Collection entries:

BEGIN

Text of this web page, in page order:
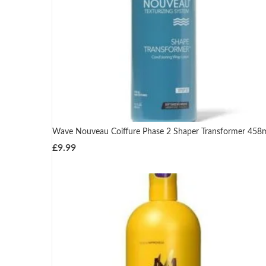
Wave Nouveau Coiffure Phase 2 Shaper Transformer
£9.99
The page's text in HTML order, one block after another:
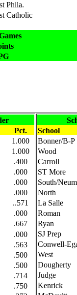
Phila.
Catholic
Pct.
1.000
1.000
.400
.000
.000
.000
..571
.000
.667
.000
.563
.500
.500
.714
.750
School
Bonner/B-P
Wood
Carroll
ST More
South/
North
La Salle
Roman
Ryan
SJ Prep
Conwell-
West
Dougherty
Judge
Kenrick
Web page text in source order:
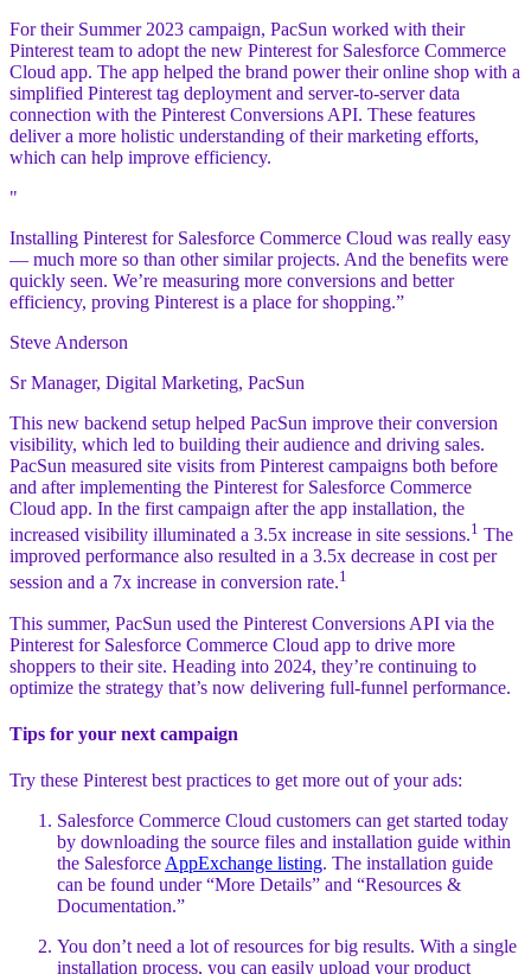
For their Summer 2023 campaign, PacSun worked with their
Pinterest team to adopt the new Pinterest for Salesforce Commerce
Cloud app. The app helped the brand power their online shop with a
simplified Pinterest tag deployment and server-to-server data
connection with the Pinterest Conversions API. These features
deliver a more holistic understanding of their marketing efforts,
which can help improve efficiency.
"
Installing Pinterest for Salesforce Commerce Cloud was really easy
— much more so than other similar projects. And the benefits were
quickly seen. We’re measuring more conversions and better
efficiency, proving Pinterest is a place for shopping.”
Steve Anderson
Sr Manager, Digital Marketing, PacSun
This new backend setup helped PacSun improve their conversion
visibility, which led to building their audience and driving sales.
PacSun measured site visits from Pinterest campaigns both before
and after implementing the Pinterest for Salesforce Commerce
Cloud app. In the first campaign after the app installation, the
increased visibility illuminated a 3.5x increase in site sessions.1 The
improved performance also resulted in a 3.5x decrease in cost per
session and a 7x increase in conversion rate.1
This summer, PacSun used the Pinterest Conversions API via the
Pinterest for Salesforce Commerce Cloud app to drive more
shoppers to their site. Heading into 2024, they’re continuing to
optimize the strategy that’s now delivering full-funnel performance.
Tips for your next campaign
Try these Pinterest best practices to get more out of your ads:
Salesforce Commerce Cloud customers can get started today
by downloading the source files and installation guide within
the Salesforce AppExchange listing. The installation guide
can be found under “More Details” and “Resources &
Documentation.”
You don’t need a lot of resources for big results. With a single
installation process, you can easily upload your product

END
BEGIN

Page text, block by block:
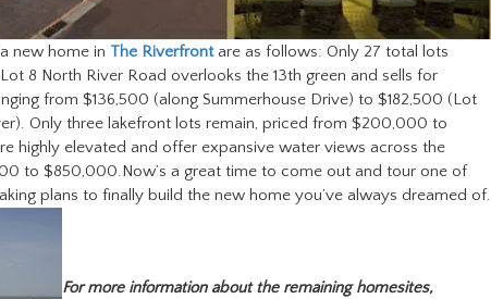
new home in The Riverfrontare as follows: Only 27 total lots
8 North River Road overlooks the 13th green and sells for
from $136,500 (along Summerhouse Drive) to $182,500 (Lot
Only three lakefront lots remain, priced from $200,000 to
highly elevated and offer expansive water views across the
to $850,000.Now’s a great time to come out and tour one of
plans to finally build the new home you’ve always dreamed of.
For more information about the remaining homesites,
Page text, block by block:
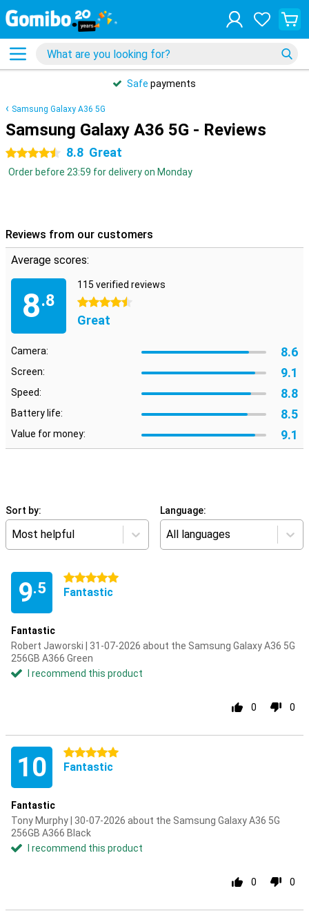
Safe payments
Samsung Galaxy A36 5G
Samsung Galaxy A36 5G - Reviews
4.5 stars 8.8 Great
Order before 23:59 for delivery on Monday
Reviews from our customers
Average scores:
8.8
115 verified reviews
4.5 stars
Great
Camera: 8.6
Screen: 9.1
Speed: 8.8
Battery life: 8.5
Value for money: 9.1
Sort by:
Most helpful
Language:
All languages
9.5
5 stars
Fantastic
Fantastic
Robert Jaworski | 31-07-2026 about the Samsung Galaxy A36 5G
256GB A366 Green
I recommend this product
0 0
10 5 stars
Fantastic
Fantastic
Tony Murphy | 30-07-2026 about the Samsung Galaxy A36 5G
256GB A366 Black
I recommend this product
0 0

END

▶ [Assignment] In the entries above, work out how many lines contain the string "performance", and give only that number.

▶ [Exercise answer] 2